I definitely agree with the point that we need to keep an eye on value added i.e. concentrate efforts on data vis that is very linkage-focussed, rather than re-implementing things that can be achieved with other tools

sama-ds · 2023-09-22T13:48:34Z

Have implemented agreed changes by creating a seperate profile_numeric_columns. They are currently very similar (the only difference being a kernel density plot, which is blocked in the original).

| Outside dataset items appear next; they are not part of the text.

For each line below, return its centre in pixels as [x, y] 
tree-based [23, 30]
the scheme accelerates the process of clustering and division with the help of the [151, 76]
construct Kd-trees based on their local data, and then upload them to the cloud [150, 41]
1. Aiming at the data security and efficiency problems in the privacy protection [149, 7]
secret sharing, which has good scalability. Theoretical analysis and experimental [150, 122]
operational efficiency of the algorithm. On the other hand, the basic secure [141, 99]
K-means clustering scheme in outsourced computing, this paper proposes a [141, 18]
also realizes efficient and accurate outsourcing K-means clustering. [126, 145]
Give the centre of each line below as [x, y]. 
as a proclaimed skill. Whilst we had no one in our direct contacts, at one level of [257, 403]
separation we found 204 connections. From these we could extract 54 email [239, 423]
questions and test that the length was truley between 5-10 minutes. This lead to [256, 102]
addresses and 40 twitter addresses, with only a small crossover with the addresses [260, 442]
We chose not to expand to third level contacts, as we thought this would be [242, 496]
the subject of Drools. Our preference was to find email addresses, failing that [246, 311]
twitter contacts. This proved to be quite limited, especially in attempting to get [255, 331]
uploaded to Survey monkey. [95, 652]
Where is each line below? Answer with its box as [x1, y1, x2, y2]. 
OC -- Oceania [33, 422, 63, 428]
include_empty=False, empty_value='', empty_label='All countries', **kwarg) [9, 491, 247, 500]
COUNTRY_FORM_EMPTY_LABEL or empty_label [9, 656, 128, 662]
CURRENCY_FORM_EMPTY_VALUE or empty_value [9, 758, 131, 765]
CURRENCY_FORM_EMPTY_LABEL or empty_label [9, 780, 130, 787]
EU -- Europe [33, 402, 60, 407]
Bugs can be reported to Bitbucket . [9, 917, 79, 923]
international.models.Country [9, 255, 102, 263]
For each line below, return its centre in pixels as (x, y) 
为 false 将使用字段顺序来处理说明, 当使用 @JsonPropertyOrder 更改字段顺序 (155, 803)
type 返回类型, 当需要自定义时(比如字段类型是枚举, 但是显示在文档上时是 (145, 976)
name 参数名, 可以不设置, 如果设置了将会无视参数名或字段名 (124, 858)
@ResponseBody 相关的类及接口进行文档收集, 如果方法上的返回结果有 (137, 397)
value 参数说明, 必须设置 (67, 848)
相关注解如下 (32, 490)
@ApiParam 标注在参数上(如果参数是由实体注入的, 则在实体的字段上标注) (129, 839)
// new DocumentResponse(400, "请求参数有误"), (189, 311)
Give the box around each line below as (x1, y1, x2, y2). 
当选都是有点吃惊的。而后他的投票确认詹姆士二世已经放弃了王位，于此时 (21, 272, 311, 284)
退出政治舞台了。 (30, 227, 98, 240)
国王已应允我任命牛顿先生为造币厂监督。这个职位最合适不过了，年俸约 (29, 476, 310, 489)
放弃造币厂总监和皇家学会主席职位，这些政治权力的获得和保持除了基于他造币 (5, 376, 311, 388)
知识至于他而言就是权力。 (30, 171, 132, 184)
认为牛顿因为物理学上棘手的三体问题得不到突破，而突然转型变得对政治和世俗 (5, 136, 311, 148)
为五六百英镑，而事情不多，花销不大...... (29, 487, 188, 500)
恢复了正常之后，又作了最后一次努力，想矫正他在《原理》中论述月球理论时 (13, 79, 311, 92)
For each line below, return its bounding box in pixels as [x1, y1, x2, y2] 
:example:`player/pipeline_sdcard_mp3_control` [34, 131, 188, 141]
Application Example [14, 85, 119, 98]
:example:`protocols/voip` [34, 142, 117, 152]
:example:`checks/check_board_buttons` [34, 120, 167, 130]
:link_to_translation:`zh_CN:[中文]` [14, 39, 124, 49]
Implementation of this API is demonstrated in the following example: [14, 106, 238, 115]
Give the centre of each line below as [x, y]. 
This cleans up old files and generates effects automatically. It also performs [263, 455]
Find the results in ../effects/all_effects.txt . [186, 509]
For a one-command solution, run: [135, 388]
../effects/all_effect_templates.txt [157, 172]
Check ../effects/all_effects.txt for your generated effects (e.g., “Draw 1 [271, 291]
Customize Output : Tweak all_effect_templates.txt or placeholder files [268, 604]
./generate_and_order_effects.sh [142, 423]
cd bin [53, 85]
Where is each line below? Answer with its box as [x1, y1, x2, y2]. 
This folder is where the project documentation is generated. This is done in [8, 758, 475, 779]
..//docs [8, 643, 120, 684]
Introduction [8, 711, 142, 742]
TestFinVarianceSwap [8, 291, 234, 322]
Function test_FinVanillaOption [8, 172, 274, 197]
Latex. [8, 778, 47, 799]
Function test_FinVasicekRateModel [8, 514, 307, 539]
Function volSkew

As additional features are added, it is expect they will diverge, but the base profile_columns function not associated with the linker will retain all functionality.

ThomasHepworth · 2023-10-02T14:57:40Z

docs/demos/02_Exploratory_analysis.ipynb

The path needs updating - docs/demos/02_Exploratory_analysis.ipynb -> docs/demos/tutorials/02_Exploratory_analysis.ipynb

ThomasHepworth · 2023-10-05T15:34:54Z

splink/linker.py

-        self, column_expressions: str | list[str] = None, top_n=10, bottom_n=10
+        self,
+        column_expressions: str | list[str],
+        top_n=10,
+        bottom_n=10,
+        distribution_plots=True,
    ):
-        """
-        Profiles the specified columns of the dataframe initiated with the linker.
-
-        This can be computationally expensive if the dataframe is large.
-
-        For the provided columns with column_expressions (or for all columns if
-         left empty) calculate:
-        - A distribution plot that shows the count of values at each percentile.
-        - A top n chart, that produces a chart showing the count of the top n values
-        within the column
-        - A bottom n chart, that produces a chart showing the count of the bottom
-        n values within the column
-
-        This should be used to explore the dataframe, determine if columns have
-        sufficient completeness for linking, analyse the cardinality of columns, and
-        identify the need for standardisation within a given column.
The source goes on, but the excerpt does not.